# Need help with new aquascape



## Brown (Apr 5, 2015)

Hello all,

I got into the hobby 2-3 years ago with my Fluval Edge and haven't really gone as far as adding some plants here and there. Over time my tank has started to look boring and outdated. So, I need help and suggestions with planning my new aquascape. 

I have been looking into Iwagumi style scapes and love the simple aesthetic, but I have a few questions regarding the possible limitations with my current setup. I have a Fluval Edge (6g) w/ the "upgraded" 42 LED light that usually comes with the 12g Fluval Edge. I do not have any CO2 setup but my friend has a Fluval Mini CO2 system that he isn't using that he's willing to give me to start. I have also read up on creating a DIY Paintball system but I'm having a hard figuring out what parts I need and getting around the expensive regulators.

I would like to have a nice carpeting plant but HC seems out of my tanks league with the semi-stock light but Monte Carlo was recommended a few times. Anyone have any other suggestions for carpeting plants? I currently use Fluval Stratum as my substrate and I'm wondering if I should stick with it or change to something else that will help benefit my plants more. Is it a requirement to use nutrients/fertilizers, if so what should I be looking into?

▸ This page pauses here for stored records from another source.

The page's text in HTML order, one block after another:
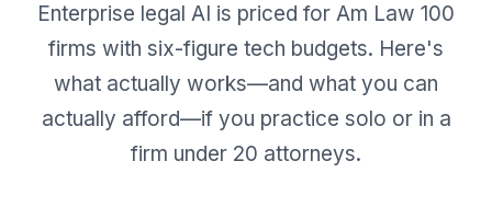
Enterprise legal AI is priced for Am Law 100
firms with six-figure tech budgets. Here's
what actually works—and what you can
actually afford—if you practice solo or in a
firm under 20 attorneys.
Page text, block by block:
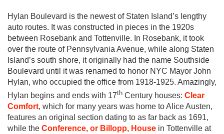
Hylan Boulevard is the newest of Staten Island’s lengthy
auto routes. It was constructed in pieces in the 1920s
between Rosebank and Tottenville. In Rosebank, it took
over the route of Pennsylvania Avenue, while along Staten
Island’s south shore, it originally had the name Southside
Boulevard until it was renamed to honor NYC Mayor John
Hylan, who occupied the office from 1918-1925. Amazingly,
Hylan begins and ends with 17th Century houses: Clear
Comfort, which for many years was home to Alice Austen,
features an original section dating to as far back as 1691,
while the Conference, or Billopp, House in Tottenville at
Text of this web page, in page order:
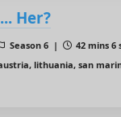
Her?
Season 6 |
42 mins 6
lithuania, san
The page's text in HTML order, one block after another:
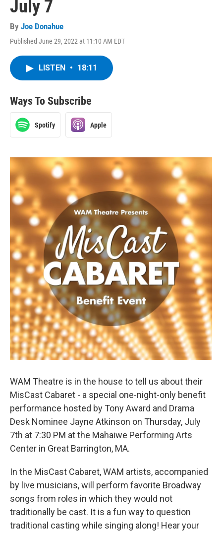
July 7
By Joe Donahue
Published June 29, 2022 at 11:10 AM EDT
LISTEN • 18:11
Ways To Subscribe
Spotify Apple
WAM Theatre is in the house to tell us about their
MisCast Cabaret - a special one-night-only benefit
performance hosted by Tony Award and Drama
Desk Nominee Jayne Atkinson on Thursday, July
7th at 7:30 PM at the Mahaiwe Performing Arts
Center in Great Barrington, MA.
In the MisCast Cabaret, WAM artists, accompanied
by live musicians, will perform favorite Broadway
songs from roles in which they would not
traditionally be cast. It is a fun way to question
traditional casting while singing along! Hear your
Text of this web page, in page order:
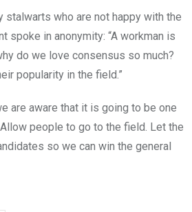
stalwarts who are not happy with the
spoke in anonymity: “A workman is
do we love consensus so much?
popularity in the field.”
are aware that it is going to be one
people to go to the field. Let the
so we can win the general
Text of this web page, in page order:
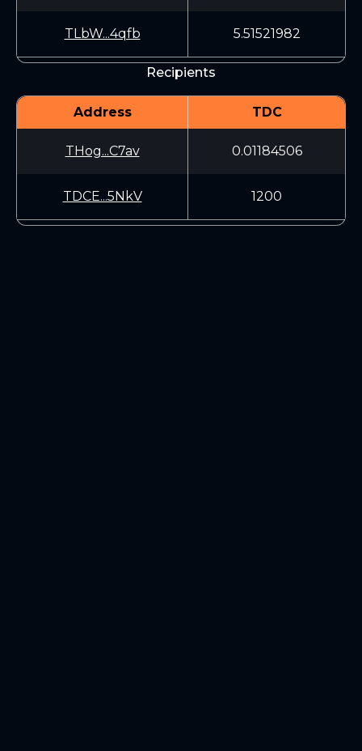
TLbW...4qfb 5.51521982
Recipients
Address TDC
THog...C7av 0.01184506
TDCE...5NkV 1200
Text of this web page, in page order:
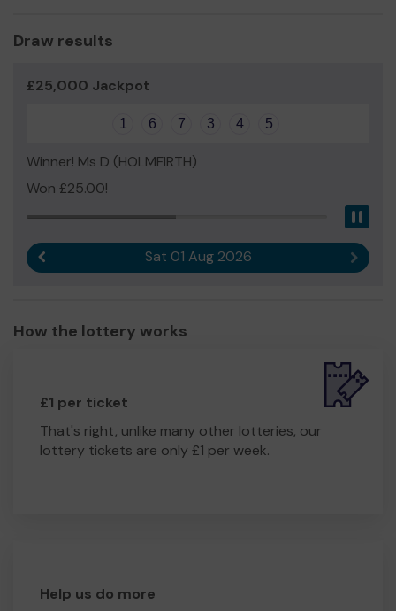
Draw results
£25,000 Jackpot
1 6 7 3 4 5
Winner! Ms D (HOLMFIRTH)
Won £25.00!
Sat 01 Aug 2026 Next
How the lottery works
£1 per ticket
That's right, unlike many other lotteries, our
lottery tickets are only £1 per week.
Help us do more
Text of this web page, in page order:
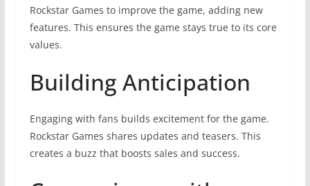
Rockstar Games to improve the game, adding new
features. This ensures the game stays true to its core
values.
Building Anticipation
Engaging with fans builds excitement for the game.
Rockstar Games shares updates and teasers. This
creates a buzz that boosts sales and success.
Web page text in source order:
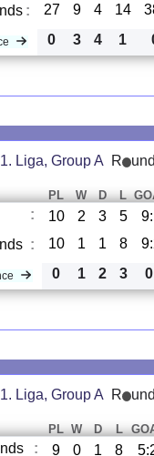
: 27 9 4 14
0 3 4 1
1. Liga, Group A R
PL W D L
: 10 2 3 5
: 10 1 1 8
0 1 2 3
1. Liga, Group A R
PL W D L
: 9 0 1 8
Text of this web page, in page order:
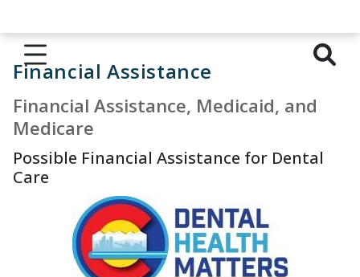
Financial Assistance
Financial Assistance, Medicaid, and
Medicare
Possible Financial Assistance for Dental
Care
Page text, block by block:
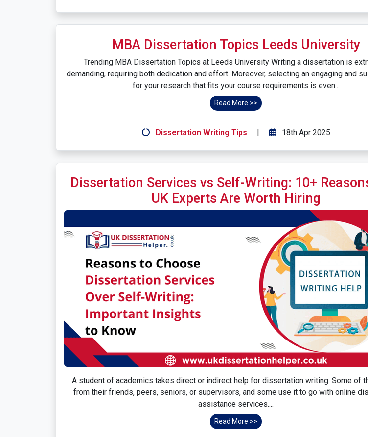
MBA Dissertation Topics Leeds University
Trending MBA Dissertation Topics at Leeds University Writing a dissertation is
demanding, requiring both dedication and effort. Moreover, selecting an engaging and
for your research that fits your course requirements is even...
Read More >>
Dissertation Writing Tips | 18th Apr 2025
Dissertation Services vs Self-Writing: 10+
UK Experts Are Worth Hiring
A student of academics takes direct or indirect help for dissertation writing. Some of
from their friends, peers, seniors, or supervisors, and some use it to go with online
assistance services....
Read More >>
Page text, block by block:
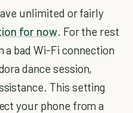
unlimited or fairly
for now. For the rest
a bad Wi-Fi connection
dance session,
This setting
your phone from a
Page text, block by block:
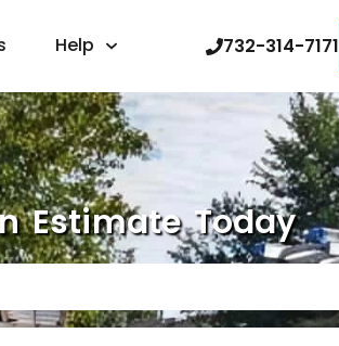
Help 732-314-7171
Estimate Today

Thanks for taking the time to help me out!

TL;DR

Looking to redo Fluval Edge (6g), currently have a 42 LED light taken from a 12g Fluval Edge and I'm using Fluval Stratum substrate. Looking for info/suggestions on the following:

Limitations using with my current setup (tank, lighting, substrate, possibility of CO2, use of nutrients/fertilizers)
Any tips or info regarding a DIY Paintball CO2 System (Any suggestions for "cheap regulators")
What kind of carpeting plant I should look into (Is it possible to grow HC or Monte Carlo?)


----------